This mode of knowledge on campus has been the register of embodied projects of nationalistic homogenization and enlightened vanguardism by the professional-technical classes off campus. Culturally concentrated knowledge creates national mythologies, technological hegemonies, and privileged class-consciousnesses which modern nation-states need to operate. Eurocentrism often nests in the liberal tradition, as it has been represented by such Mode 1 knowledge systems; and, in turn, these alleged Eurocentric formations of privilege and power in various disciplines and discourses are what multiculturalists and right-wingers attack in the university.

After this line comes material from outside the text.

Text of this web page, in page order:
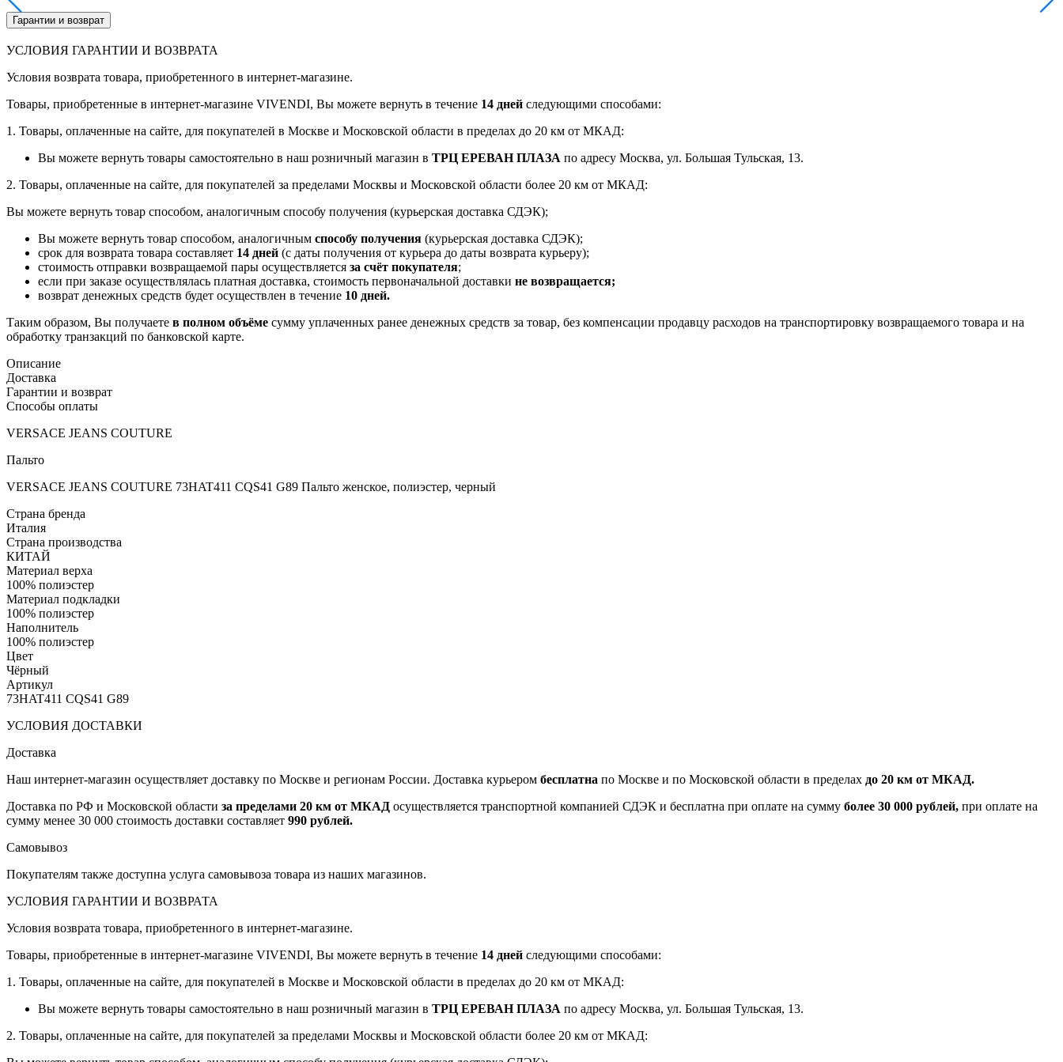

Socially distributed knowledge, on the other hand, is an emergent amalgam of intellectual products now mostly produced and consumed outside of traditional university settings, and quite often in the material context of very short-run corporate outsourcings, task-specific government contracts, or entrepreneurial venture capital start-ups. Such Mode 2 knowledge, ironically, still depends upon Mode 1 knowledge centers for many of its constituent elements--trained personnel, physical facilities, research programs, professional networks, or organizing paradigms. Nonetheless, more and more of these resources can be found off-campus or outside of academe. It is applied, heterogenous, nonhierarchical, transient, commodifable, and specific knowledge, which may not be widely disseminated or openly published.29 Mode 2 knowledge embodies a new means of combining these elements to attain very different concrete goals, namely, those of consulting groups, think tanks, government bureaux, industrial labs, pressure groups, research centers, or advocacy coalitions. Because these producers do not need to be concentrated on campuses to train students, their sites of operation can be linked informally by fax, express mail, phone, or the Internet in highly virtualized, ad hoc work teams. Rather than sustaining disciplinary traditions, socially distributed knowledge is far more flexible, time-urgent, multimodal in its shape and substance. Its practitioners often need to be aware of scholastic, theoretical or academic discourses, but most of their activity is very concrete and applied.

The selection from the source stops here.